What you will do ▸
Every line that includes the word "Konfigurieren" needs to be copied from the listing.

Records provided ▸
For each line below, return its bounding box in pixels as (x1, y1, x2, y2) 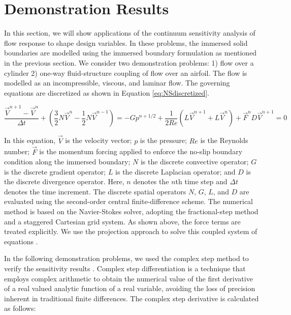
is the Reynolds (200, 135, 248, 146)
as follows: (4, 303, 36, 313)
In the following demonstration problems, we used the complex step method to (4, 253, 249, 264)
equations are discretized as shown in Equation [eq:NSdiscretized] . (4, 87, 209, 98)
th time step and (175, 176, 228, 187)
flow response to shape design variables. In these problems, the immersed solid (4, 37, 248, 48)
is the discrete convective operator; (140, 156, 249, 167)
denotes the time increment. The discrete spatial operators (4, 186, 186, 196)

* * *

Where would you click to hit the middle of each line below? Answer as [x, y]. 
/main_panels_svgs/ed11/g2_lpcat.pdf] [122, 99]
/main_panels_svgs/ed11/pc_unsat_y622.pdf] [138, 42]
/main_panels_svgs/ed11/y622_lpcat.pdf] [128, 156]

* * *

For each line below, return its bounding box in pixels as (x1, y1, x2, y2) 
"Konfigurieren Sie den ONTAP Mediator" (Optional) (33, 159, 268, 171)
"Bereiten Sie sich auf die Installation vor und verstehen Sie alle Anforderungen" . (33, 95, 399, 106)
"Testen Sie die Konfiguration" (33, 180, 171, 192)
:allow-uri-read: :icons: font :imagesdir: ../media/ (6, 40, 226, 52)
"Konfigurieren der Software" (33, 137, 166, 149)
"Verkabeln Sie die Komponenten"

Output of the task ▸
"Konfigurieren Sie den ONTAP Mediator" (Optional) (33, 159, 268, 171)
"Konfigurieren der Software" (33, 137, 166, 149)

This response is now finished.